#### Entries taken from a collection
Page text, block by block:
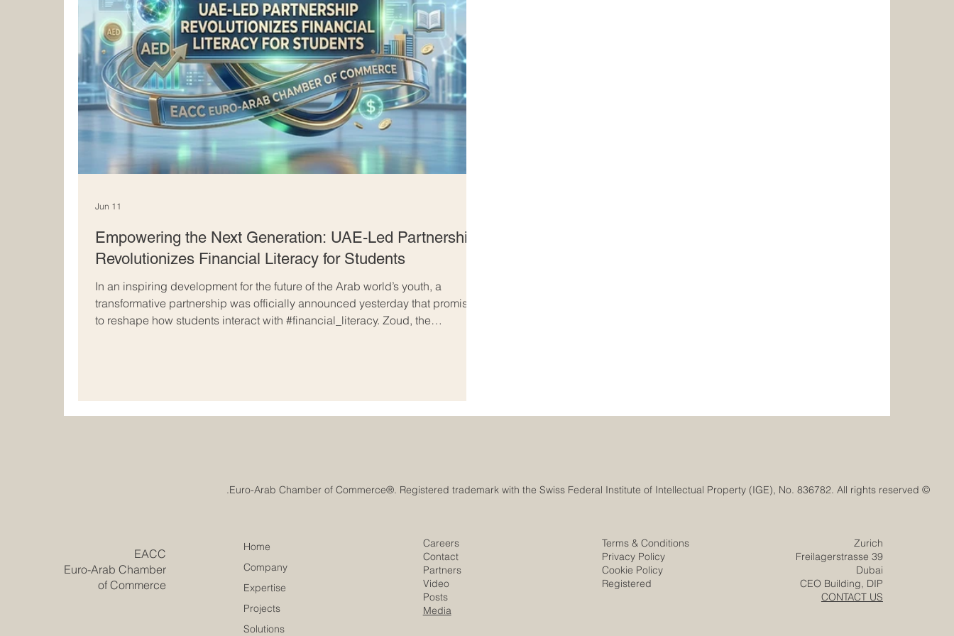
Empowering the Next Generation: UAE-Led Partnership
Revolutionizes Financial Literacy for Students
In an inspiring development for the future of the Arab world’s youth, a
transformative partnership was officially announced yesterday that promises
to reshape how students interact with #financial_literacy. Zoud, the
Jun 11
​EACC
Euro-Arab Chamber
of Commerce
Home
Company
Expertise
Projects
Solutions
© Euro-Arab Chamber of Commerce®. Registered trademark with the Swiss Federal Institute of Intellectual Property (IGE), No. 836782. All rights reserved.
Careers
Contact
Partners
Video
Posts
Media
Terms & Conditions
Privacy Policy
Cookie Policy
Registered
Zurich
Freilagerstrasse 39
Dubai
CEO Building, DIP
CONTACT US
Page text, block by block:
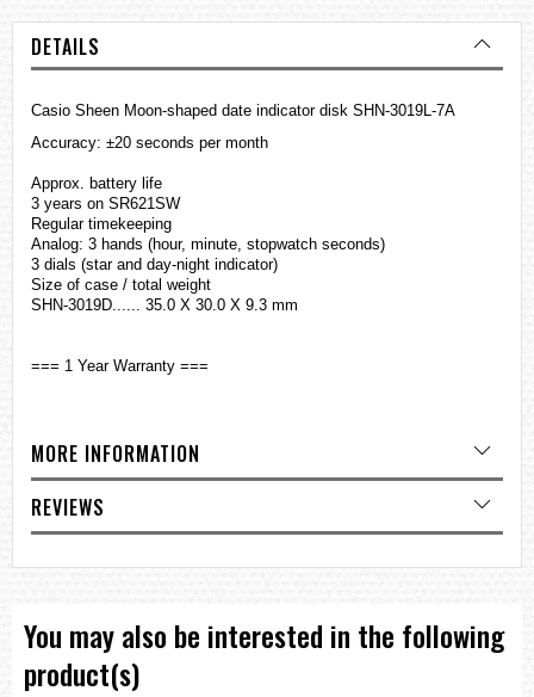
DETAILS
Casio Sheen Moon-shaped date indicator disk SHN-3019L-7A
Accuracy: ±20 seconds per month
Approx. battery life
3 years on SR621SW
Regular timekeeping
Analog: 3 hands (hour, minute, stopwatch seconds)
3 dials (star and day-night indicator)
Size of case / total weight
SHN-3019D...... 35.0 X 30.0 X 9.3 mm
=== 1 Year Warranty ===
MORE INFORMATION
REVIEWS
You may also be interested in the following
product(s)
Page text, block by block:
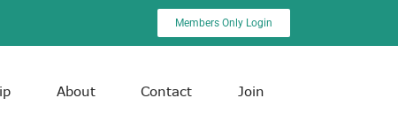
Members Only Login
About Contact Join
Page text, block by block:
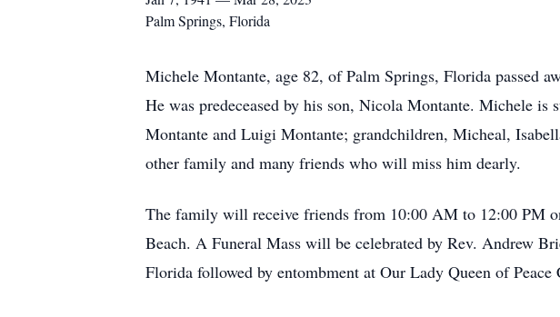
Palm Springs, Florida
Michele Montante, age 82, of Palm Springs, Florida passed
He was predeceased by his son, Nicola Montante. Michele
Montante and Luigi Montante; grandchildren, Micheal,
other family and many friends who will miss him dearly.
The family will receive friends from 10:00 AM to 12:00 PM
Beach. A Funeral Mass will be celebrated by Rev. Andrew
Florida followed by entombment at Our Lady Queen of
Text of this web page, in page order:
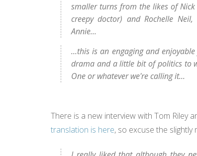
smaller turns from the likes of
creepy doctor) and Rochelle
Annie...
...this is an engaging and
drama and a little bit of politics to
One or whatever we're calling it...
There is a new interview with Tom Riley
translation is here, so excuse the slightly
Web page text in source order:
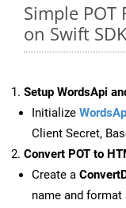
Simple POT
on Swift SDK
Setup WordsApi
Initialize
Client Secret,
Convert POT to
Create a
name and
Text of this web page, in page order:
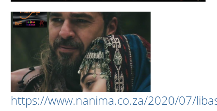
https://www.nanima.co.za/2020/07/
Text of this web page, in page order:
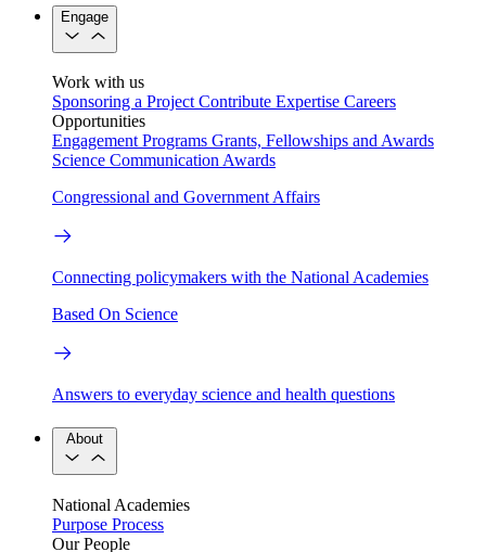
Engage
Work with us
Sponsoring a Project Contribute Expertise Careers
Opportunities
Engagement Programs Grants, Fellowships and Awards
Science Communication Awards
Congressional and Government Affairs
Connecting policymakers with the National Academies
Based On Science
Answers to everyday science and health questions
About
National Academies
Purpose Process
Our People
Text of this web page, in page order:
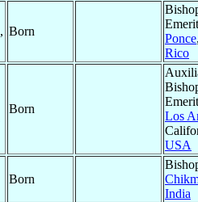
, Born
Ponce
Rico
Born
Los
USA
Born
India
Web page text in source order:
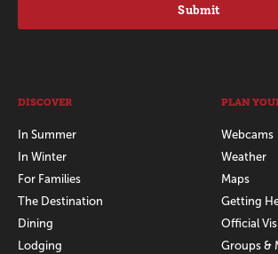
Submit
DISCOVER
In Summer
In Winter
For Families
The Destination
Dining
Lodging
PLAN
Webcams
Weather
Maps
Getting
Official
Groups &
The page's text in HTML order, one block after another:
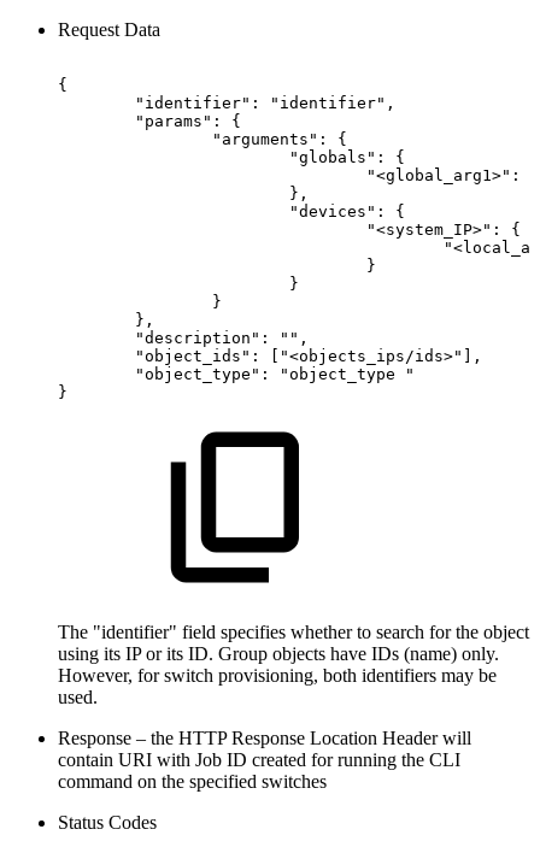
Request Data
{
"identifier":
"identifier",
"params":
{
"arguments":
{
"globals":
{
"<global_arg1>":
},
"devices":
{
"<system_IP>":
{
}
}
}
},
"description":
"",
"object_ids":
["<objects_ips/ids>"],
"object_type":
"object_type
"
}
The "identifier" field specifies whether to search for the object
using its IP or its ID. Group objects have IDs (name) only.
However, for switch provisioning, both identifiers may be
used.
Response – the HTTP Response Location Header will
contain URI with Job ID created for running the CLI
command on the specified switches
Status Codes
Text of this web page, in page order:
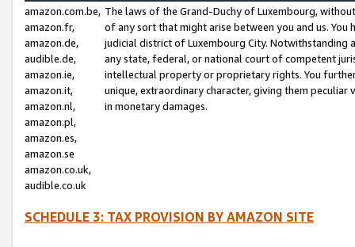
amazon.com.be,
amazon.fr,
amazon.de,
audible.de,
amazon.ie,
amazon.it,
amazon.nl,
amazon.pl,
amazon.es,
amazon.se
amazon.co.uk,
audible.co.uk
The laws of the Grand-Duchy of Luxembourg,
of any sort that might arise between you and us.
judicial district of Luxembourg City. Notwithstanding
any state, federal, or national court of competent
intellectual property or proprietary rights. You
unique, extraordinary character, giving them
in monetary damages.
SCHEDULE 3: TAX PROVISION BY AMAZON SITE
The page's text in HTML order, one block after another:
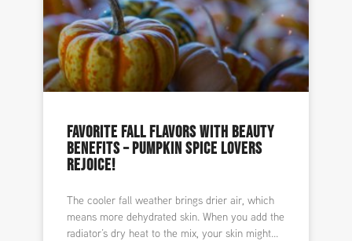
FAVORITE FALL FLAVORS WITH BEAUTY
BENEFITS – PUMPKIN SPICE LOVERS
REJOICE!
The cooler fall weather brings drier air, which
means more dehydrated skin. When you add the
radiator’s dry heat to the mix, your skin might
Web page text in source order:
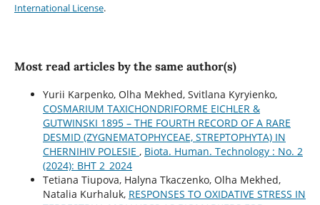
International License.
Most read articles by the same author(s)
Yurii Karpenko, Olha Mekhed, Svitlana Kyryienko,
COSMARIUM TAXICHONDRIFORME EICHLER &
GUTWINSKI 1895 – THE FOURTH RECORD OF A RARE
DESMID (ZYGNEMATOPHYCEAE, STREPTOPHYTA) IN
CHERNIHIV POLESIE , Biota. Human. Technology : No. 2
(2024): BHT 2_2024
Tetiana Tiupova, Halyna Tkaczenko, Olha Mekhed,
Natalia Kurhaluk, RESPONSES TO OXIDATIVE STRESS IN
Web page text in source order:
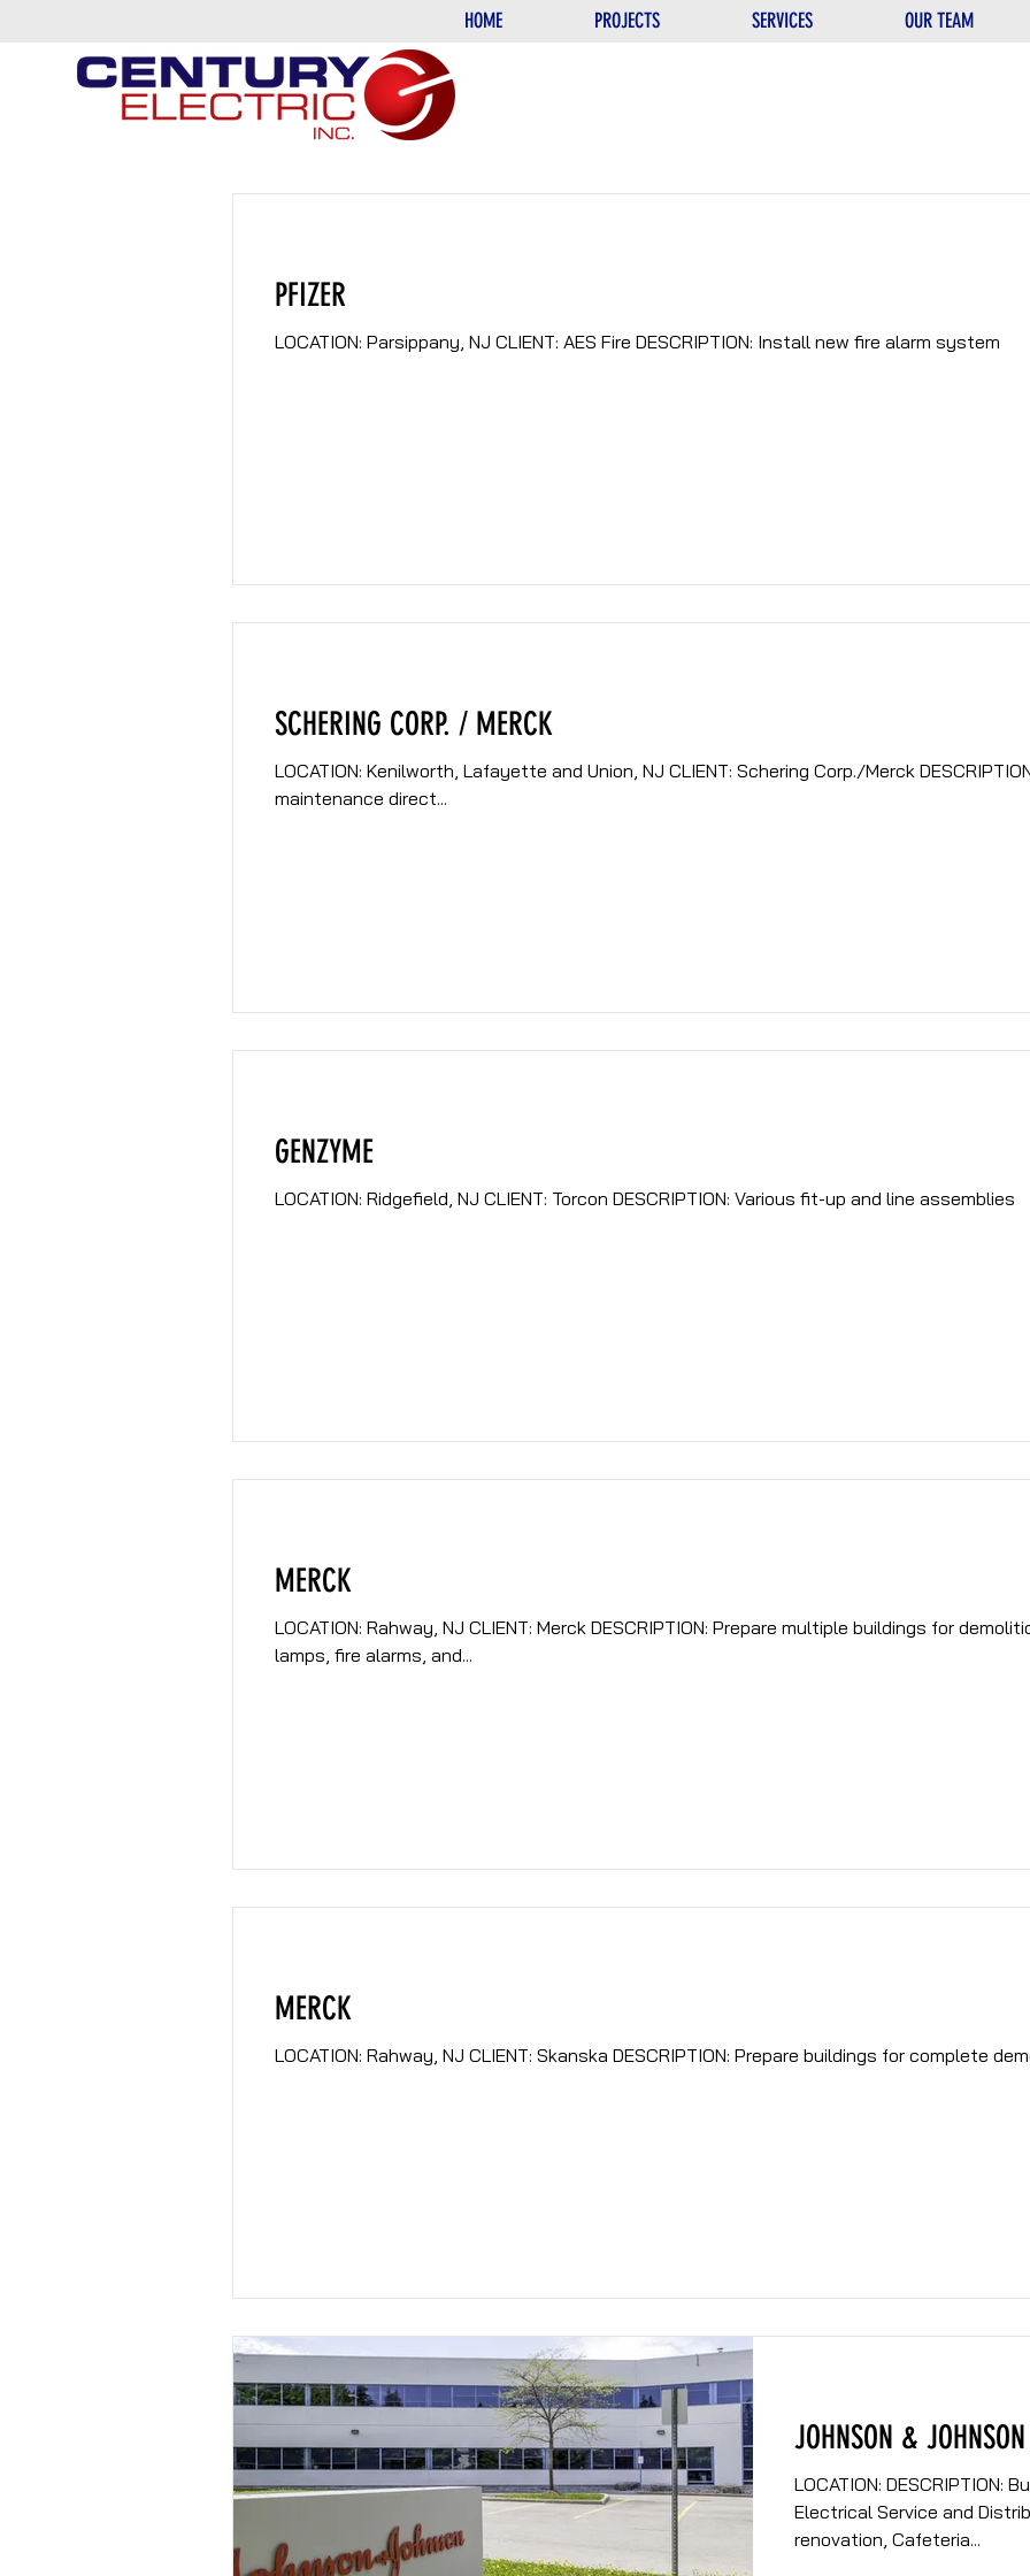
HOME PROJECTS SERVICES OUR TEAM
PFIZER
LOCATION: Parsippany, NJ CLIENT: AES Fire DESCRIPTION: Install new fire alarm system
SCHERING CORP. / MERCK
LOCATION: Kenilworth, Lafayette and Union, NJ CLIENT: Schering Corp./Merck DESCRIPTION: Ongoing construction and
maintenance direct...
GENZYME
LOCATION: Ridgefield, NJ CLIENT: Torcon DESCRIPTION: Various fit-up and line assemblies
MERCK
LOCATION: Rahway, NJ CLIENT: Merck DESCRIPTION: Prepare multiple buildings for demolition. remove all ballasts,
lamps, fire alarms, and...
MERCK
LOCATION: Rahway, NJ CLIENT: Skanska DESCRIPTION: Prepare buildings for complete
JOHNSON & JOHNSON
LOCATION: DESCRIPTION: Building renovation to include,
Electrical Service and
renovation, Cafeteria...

#### What you will do
Each word of the data should be repeated exactly, and the pictures left out.

#### Your response
Page text, block by block:
Empowering the Next Generation: UAE-Led Partnership
Revolutionizes Financial Literacy for Students
In an inspiring development for the future of the Arab world’s youth, a
transformative partnership was officially announced yesterday that promises
to reshape how students interact with #financial_literacy. Zoud, the
Jun 11
​EACC
Euro-Arab Chamber
of Commerce
Home
Company
Expertise
Projects
Solutions
© Euro-Arab Chamber of Commerce®. Registered trademark with the Swiss Federal Institute of Intellectual Property (IGE), No. 836782. All rights reserved.
Careers
Contact
Partners
Video
Posts
Media
Terms & Conditions
Privacy Policy
Cookie Policy
Registered
Zurich
Freilagerstrasse 39
Dubai
CEO Building, DIP
CONTACT US
Page text, block by block:
DETAILS
Casio Sheen Moon-shaped date indicator disk SHN-3019L-7A
Accuracy: ±20 seconds per month
Approx. battery life
3 years on SR621SW
Regular timekeeping
Analog: 3 hands (hour, minute, stopwatch seconds)
3 dials (star and day-night indicator)
Size of case / total weight
SHN-3019D...... 35.0 X 30.0 X 9.3 mm
=== 1 Year Warranty ===
MORE INFORMATION
REVIEWS
You may also be interested in the following
product(s)
Page text, block by block:
Members Only Login
About Contact Join
Page text, block by block:
Palm Springs, Florida
Michele Montante, age 82, of Palm Springs, Florida passed
He was predeceased by his son, Nicola Montante. Michele
Montante and Luigi Montante; grandchildren, Micheal,
other family and many friends who will miss him dearly.
The family will receive friends from 10:00 AM to 12:00 PM
Beach. A Funeral Mass will be celebrated by Rev. Andrew
Florida followed by entombment at Our Lady Queen of
Text of this web page, in page order:
smaller turns from the likes of
creepy doctor) and Rochelle
Annie...
...this is an engaging and
drama and a little bit of politics to
One or whatever we're calling it...
There is a new interview with Tom Riley
translation is here, so excuse the slightly
Web page text in source order:
Simple POT
on Swift SDK
Setup WordsApi
Initialize
Client Secret,
Convert POT to
Create a
name and
Text of this web page, in page order:
https://www.nanima.co.za/2020/07/
Text of this web page, in page order:
Engage
Work with us
Sponsoring a Project Contribute Expertise Careers
Opportunities
Engagement Programs Grants, Fellowships and Awards
Science Communication Awards
Congressional and Government Affairs
Connecting policymakers with the National Academies
Based On Science
Answers to everyday science and health questions
About
National Academies
Purpose Process
Our People
Text of this web page, in page order:
, Born
Ponce
Rico
Born
Los
USA
Born
India
Web page text in source order:
Submit
DISCOVER
In Summer
In Winter
For Families
The Destination
Dining
Lodging
PLAN
Webcams
Weather
Maps
Getting
Official
Groups &
The page's text in HTML order, one block after another:
Request Data
{
"identifier":
"identifier",
"params":
{
"arguments":
{
"globals":
{
"<global_arg1>":
},
"devices":
{
"<system_IP>":
{
}
}
}
},
"description":
"",
"object_ids":
["<objects_ips/ids>"],
"object_type":
"object_type
"
}
The "identifier" field specifies whether to search for the object
using its IP or its ID. Group objects have IDs (name) only.
However, for switch provisioning, both identifiers may be
used.
Response – the HTTP Response Location Header will
contain URI with Job ID created for running the CLI
command on the specified switches
Status Codes
Text of this web page, in page order:
amazon.com.be,
amazon.fr,
amazon.de,
audible.de,
amazon.ie,
amazon.it,
amazon.nl,
amazon.pl,
amazon.es,
amazon.se
amazon.co.uk,
audible.co.uk
The laws of the Grand-Duchy of Luxembourg,
of any sort that might arise between you and us.
judicial district of Luxembourg City. Notwithstanding
any state, federal, or national court of competent
intellectual property or proprietary rights. You
unique, extraordinary character, giving them
in monetary damages.
SCHEDULE 3: TAX PROVISION BY AMAZON SITE
The page's text in HTML order, one block after another:
FAVORITE FALL FLAVORS WITH BEAUTY
BENEFITS – PUMPKIN SPICE LOVERS
REJOICE!
The cooler fall weather brings drier air, which
means more dehydrated skin. When you add the
radiator’s dry heat to the mix, your skin might
Web page text in source order:
International License.
Most read articles by the same author(s)
Yurii Karpenko, Olha Mekhed, Svitlana Kyryienko,
COSMARIUM TAXICHONDRIFORME EICHLER &
GUTWINSKI 1895 – THE FOURTH RECORD OF A RARE
DESMID (ZYGNEMATOPHYCEAE, STREPTOPHYTA) IN
CHERNIHIV POLESIE , Biota. Human. Technology : No. 2
(2024): BHT 2_2024
Tetiana Tiupova, Halyna Tkaczenko, Olha Mekhed,
Natalia Kurhaluk, RESPONSES TO OXIDATIVE STRESS IN
Web page text in source order:
HOME PROJECTS SERVICES OUR TEAM
PFIZER
LOCATION: Parsippany, NJ CLIENT: AES Fire DESCRIPTION: Install new fire alarm system
SCHERING CORP. / MERCK
LOCATION: Kenilworth, Lafayette and Union, NJ CLIENT: Schering Corp./Merck DESCRIPTION: Ongoing construction and
maintenance direct...
GENZYME
LOCATION: Ridgefield, NJ CLIENT: Torcon DESCRIPTION: Various fit-up and line assemblies
MERCK
LOCATION: Rahway, NJ CLIENT: Merck DESCRIPTION: Prepare multiple buildings for demolition. remove all ballasts,
lamps, fire alarms, and...
MERCK
LOCATION: Rahway, NJ CLIENT: Skanska DESCRIPTION: Prepare buildings for complete
JOHNSON & JOHNSON
LOCATION: DESCRIPTION: Building renovation to include,
Electrical Service and
renovation, Cafeteria...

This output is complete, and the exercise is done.